BMJ 2019; 366 doi: https://doi.org/10.1136/bmj.l4217 (Published 10 July 2019) Cite this as: BMJ 2019;366:l4217

Linked Opinion

Data sharing in clinical trials: keeping score

  1. Jennifer Miller, assistant professor12,
  2. Joseph S Ross, associate professor13,
  3. Marc Wilenzick, lawyer24,
  4. Michelle M Mello, doctor of jurisprudence, professor56
  1. 1Department of Internal Medicine, Yale School of Medicine, Yale University, New Haven, CT, USA
  2. 2Bioethics International, New York, NY, USA
  3. 4Taro Pharmaceuticals, USA, Hawthorne, NY, USA
  4. 3Department of Health Policy and Management, Yale School of Public Health, Center for Outcomes Research and Evaluation, Yale University, New Haven, CT, USA
  5. 5Stanford Law School, Stanford University, Stanford, CA, USA
  6. 6Department of Health Research and Policy, Stanford University School of Medicine, Stanford University, Stanford, CA, USA
  1. Correspondence to: J Miller jennifer.e.miller{at}yale.edu
  • Accepted 21 May 2019

Abstract

Objectives To develop and pilot a tool to measure and improve pharmaceutical companies’ clinical trial data sharing policies and practices.

Design Cross sectional descriptive analysis.

Setting Large pharmaceutical companies with novel drugs approved by the US Food and Drug Administration in 2015.

Data sources Data sharing measures were adapted from 10 prominent data sharing guidelines from expert bodies and refined through a multi-stakeholder deliberative process engaging patients, industry, academics, regulators, and others. Data sharing practices and policies were assessed using data from ClinicalTrials.gov, Drugs@FDA, corporate websites, data sharing platforms and registries (eg, the Yale Open Data Access (YODA) Project and Clinical Study Data Request (CSDR)), and personal communication with drug companies.

Main outcome measures Company level, multicomponent measure of accessibility of participant level clinical trial data (eg, analysis ready dataset and metadata); drug and trial level measures of registration, results reporting, and publication; company level overall transparency rankings; and feasibility of the measures and ranking tool to improve company data sharing policies and practices.

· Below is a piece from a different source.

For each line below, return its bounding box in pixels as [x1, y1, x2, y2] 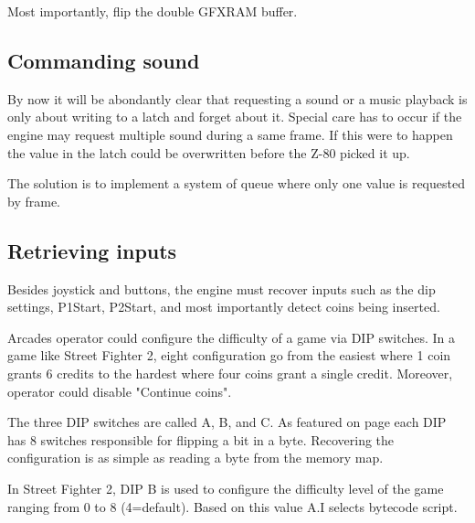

Results Only 25% of large pharmaceutical companies fully met the data sharing measure. The median company data sharing score was 63% (interquartile range 58-85%). Given feedback and a chance to improve their policies to meet this measure, three companies made amendments, raising the percentage of companies in full compliance to 33% and the median company data sharing score to 80% (73-100%). The most common reasons companies did not initially satisfy the data sharing measure were failure to share data by the specified deadline (75%) and failure to report the number and outcome of their data requests. Across new drug applications, a median of 100% (interquartile range 91-100%) of trials in patients were registered, 65% (36-96%) reported results, 45% (30-84%) were published, and 95% (69-100%) were publicly available in some form by six months after FDA drug approval. When examining results on the drug level, less than half (42%) of reviewed drugs had results for all their new drug applications trials in patients publicly available in some form by six months after FDA approval.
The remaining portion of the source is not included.